[[ DATA FOR THIS EXERCISE open ]]

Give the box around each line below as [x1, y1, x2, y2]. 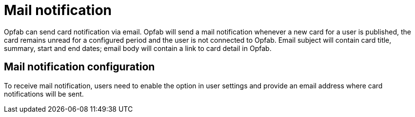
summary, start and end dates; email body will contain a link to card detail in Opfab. [4, 44, 272, 52]
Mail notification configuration [4, 61, 155, 73]
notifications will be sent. [4, 89, 84, 98]
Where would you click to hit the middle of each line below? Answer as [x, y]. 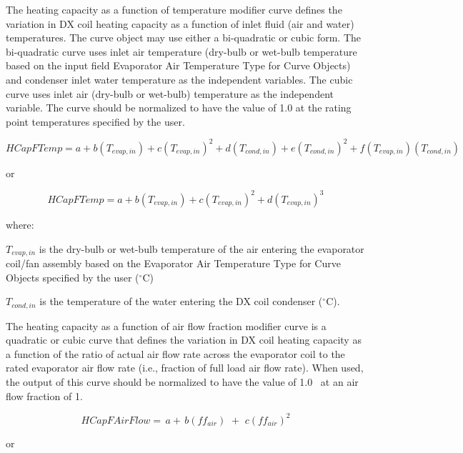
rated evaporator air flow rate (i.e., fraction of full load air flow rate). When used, [185, 368]
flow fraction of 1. [44, 395]
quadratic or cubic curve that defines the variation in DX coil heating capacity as [184, 340]
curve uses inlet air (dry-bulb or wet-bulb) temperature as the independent [170, 93]
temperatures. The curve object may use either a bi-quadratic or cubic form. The [184, 38]
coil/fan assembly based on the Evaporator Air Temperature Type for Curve [173, 263]
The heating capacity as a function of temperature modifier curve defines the [174, 9]
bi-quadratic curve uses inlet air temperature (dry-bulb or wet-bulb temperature [181, 51]
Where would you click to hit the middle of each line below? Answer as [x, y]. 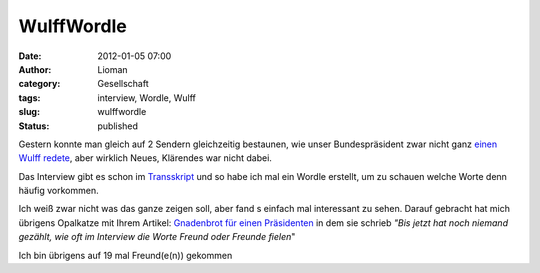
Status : [34, 126]
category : [39, 84]
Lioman [113, 69]
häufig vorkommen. [58, 191]
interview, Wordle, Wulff [147, 97]
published [118, 126]
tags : [29, 97]
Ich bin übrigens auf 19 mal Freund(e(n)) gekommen [125, 255]
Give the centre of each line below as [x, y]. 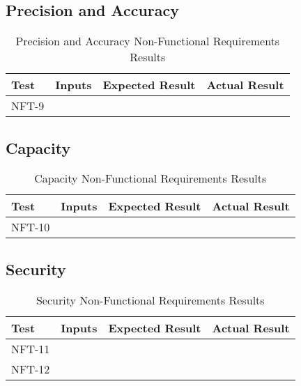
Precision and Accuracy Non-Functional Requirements [148, 41]
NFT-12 [31, 369]
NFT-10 [31, 227]
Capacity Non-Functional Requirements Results [150, 178]
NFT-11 [31, 348]
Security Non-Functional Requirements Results [150, 300]
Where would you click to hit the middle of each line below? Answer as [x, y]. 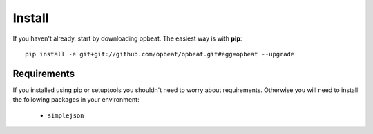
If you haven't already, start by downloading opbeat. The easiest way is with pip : [127, 38]
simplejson [66, 115]
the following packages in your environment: [76, 100]
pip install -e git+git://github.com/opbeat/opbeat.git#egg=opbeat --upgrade [160, 54]
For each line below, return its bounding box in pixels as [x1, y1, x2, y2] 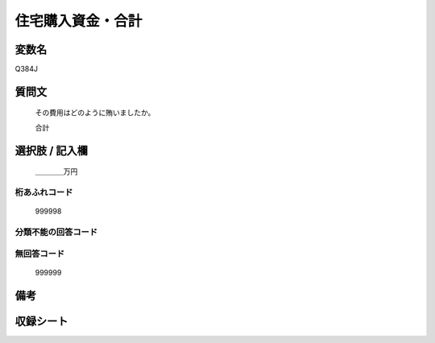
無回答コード [14, 248, 65, 259]
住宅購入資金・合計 [14, 12, 143, 30]
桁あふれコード [14, 187, 73, 198]
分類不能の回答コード [14, 226, 98, 238]
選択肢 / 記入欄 [14, 143, 89, 157]
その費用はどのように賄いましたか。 [35, 108, 155, 118]
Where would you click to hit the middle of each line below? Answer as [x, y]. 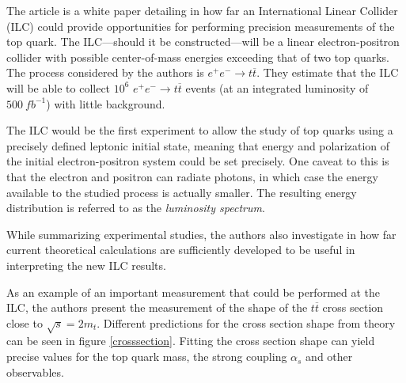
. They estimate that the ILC [328, 72]
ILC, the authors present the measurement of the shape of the [157, 307]
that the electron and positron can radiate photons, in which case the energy [192, 176]
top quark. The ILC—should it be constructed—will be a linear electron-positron [203, 42]
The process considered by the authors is [105, 72]
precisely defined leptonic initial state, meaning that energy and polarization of [198, 145]
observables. [35, 372]
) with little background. [106, 103]

[[ DATA FOR THIS EXERCISE closed ]]

* WORK TO COMPLETE *
Restate word for word every line from the top of the entries above to the line with "The heating capacity", inclusive, and skip any pictures.

* EXERCISE SOLUTION *
Give the box around each line below as [x1, y1, x2, y2]. 
summary, start and end dates; email body will contain a link to card detail in Opfab. [4, 44, 272, 52]
Mail notification configuration [4, 61, 155, 73]
notifications will be sent. [4, 89, 84, 98]
Where would you click to hit the middle of each line below? Answer as [x, y]. 
rated evaporator air flow rate (i.e., fraction of full load air flow rate). When used, [185, 368]
flow fraction of 1. [44, 395]
quadratic or cubic curve that defines the variation in DX coil heating capacity as [184, 340]
curve uses inlet air (dry-bulb or wet-bulb) temperature as the independent [170, 93]
temperatures. The curve object may use either a bi-quadratic or cubic form. The [184, 38]
coil/fan assembly based on the Evaporator Air Temperature Type for Curve [173, 263]
The heating capacity as a function of temperature modifier curve defines the [174, 9]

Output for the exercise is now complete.